Question
PyTorch Model Performs Poorly in Flask Server Compared to Local Execution
I have a PyTorch model that generates images with high quality and speed when I run it locally. However, when I deploy the same code in a Flask server, the generated images are of much lower quality and the process is extremely slow.
Details:
Local Environment:
OS: Windows 10
Python Version: 3.12
PyTorch Version: (2.3.1+cu121)
GPU:
Server Environment:
Deployment: Flask
Server: waitress
Hosting: local
Resources: GPU
Code Snippet (alone):
from diffusers import StableDiffusionPipeline
from torch import float16
pipeline = StableDiffusionPipeline.from_pretrained('CompVis/stable-diffusion-v1-4', torch_dtype=float16)
pipeline.safety_checker = lambda images, **kwargs: (images, [False] * len(images))
pipeline.to('cuda')
pipeline.enable_attention_slicing()
pipeline('best quality, high quality, photorealistic, an astronaut riding a white horse in space ', num_inference_steps=20, negative_prompt='bad quality, low quality', num_images_per_prompt=1, height=800, width=1000).images[0].save('1.png')

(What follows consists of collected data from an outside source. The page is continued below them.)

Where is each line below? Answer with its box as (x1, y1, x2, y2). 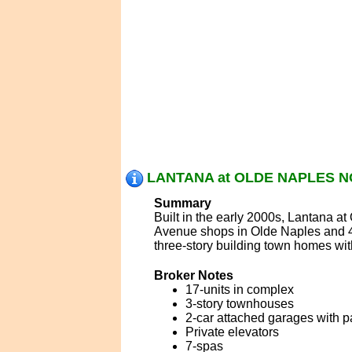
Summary (153, 196, 211, 210)
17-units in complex (185, 283, 294, 296)
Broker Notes (153, 269, 233, 282)
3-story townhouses (185, 297, 294, 310)
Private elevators (185, 325, 279, 339)
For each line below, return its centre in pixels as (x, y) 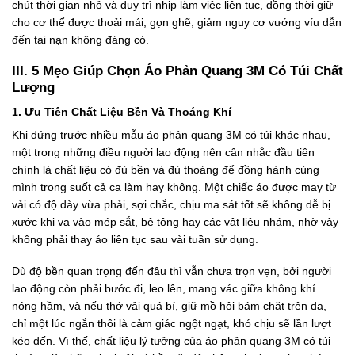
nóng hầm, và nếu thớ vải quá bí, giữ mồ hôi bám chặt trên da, (169, 305)
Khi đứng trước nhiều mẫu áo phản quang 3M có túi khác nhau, (171, 134)
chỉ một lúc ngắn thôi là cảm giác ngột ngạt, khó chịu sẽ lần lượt (172, 323)
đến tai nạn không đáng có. (80, 40)
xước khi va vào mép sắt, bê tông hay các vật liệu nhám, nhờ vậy (175, 221)
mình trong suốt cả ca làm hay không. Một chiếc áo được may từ (174, 187)
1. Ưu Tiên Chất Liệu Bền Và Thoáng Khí (122, 111)
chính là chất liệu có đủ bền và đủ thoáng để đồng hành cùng (166, 169)
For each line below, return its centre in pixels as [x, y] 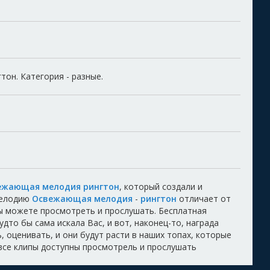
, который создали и [161, 187]
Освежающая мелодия [82, 199]
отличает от [204, 199]
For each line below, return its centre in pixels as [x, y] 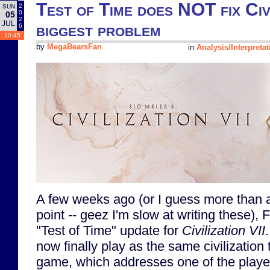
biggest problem [99, 30]
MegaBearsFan [74, 47]
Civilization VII [224, 230]
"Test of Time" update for [109, 230]
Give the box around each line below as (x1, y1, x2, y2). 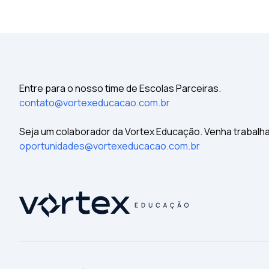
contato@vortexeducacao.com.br (19, 95, 170, 109)
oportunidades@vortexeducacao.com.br (19, 139, 200, 153)
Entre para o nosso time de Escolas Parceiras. (19, 81, 221, 95)
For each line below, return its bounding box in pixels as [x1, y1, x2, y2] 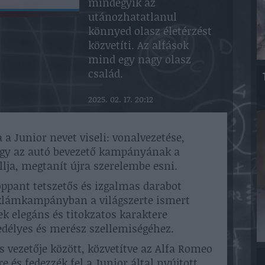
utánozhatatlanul [88, 9, 177, 24]
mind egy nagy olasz [88, 51, 191, 67]
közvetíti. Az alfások [88, 37, 189, 53]
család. [88, 66, 123, 81]
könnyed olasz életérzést [88, 23, 212, 38]
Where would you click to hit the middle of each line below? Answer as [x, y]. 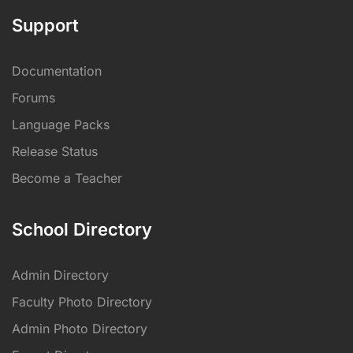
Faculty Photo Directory [82, 301]
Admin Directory [60, 275]
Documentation [57, 71]
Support [45, 25]
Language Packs [61, 124]
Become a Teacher [67, 178]
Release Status [55, 151]
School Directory [82, 229]
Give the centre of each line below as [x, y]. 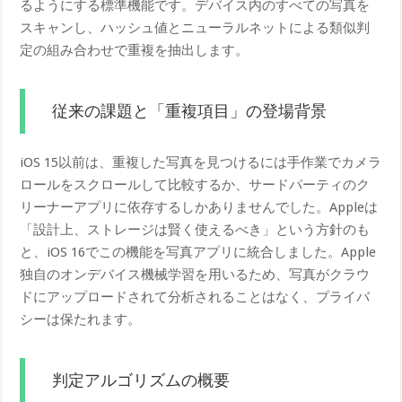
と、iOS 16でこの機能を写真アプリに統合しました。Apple [198, 252]
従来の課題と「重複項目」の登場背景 [190, 111]
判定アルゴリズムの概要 [141, 380]
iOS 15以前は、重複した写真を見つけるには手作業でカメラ [201, 162]
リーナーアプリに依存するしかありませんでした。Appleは [199, 207]
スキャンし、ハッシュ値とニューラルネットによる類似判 [195, 27]
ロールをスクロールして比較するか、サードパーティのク [195, 184]
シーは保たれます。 [81, 319]
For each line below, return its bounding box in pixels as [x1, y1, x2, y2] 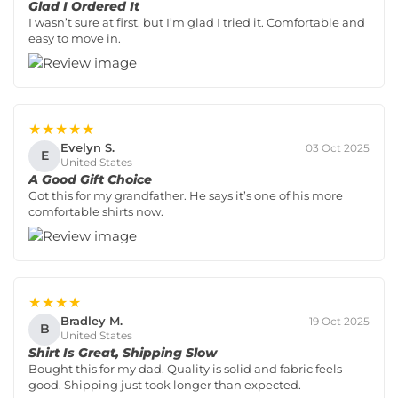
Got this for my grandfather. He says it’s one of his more [28, 187, 343, 203]
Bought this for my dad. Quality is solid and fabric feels [28, 361, 342, 376]
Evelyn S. [60, 140, 115, 155]
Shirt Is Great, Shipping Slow [28, 344, 217, 361]
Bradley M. [60, 314, 123, 329]
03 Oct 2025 [306, 140, 370, 155]
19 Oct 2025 [309, 314, 370, 328]
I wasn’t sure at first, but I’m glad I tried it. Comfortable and [28, 14, 365, 29]
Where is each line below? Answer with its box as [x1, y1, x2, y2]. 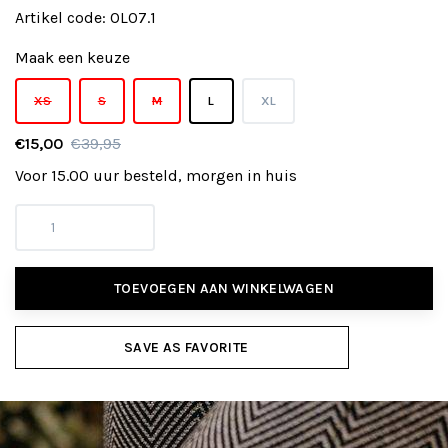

Result (less than 1 minute):
Code Snippet (flask):
from flask import Flask
from diffusers import StableDiffusionPipeline
from torch import float16
app = Flask(__name__)
pipeline = StableDiffusionPipeline.from_pretrained("CompVis/stable-diffusion-v1-4", torch_dtype=float16) # stabilityai/sdxl-turbo
pipeline.to("cuda")
pipeline.enable_attention_slicing()
@app.route('/texttoimage/generate', methods=['POST'])
def ttig():
global count
if eval(request.cookies['season']) in (user := info[request.cookies['name'].encode()])[1]:
user = user[4]
pipeline.safety_checker = lambda images, **kwargs: (images, [False if request.args['NSFW'] == 'true' else True] * len(images))
images = pipeline(request.args['prompt'], negative_prompt=request.args.get('negative'), num_inference_steps=int(request.args['quality']), num_images_per_prompt=int(request.args['count']), height=int(request.args['height']) // 8 * 8, width=int(request.args['width']) // 8 * 8).images
for k,j in enumerate(images):
user[f"{count + k}.{request.args['type']}"] = 'a'
j.save(f"s/{count + k}.{request.args['type']}")
count += len(images)
return str(count)
if __name__ == '__main__':
from waitress import serve
serve(app, port=80)
Result (around 10 minutes):
[
Steps Tried:
- Ensured the model is loaded only once.
- Tested in both debug and non-debug modes of Flask.
- Verified the server has adequate resources.
Questions:
- What could be causing the slow performance and lower image quality in the Flask server?
- Are there any best practices for deploying PyTorch models with Flask to ensure optimal performance?
- Could the choice of WSGI server or server configuration be impacting the performance?
Any guidance or suggestions would be greatly appreciated!
Edit:
I tested the same thing on FastAPI and it was the same so it's not a problem with flaks thus I'll remove flask tag.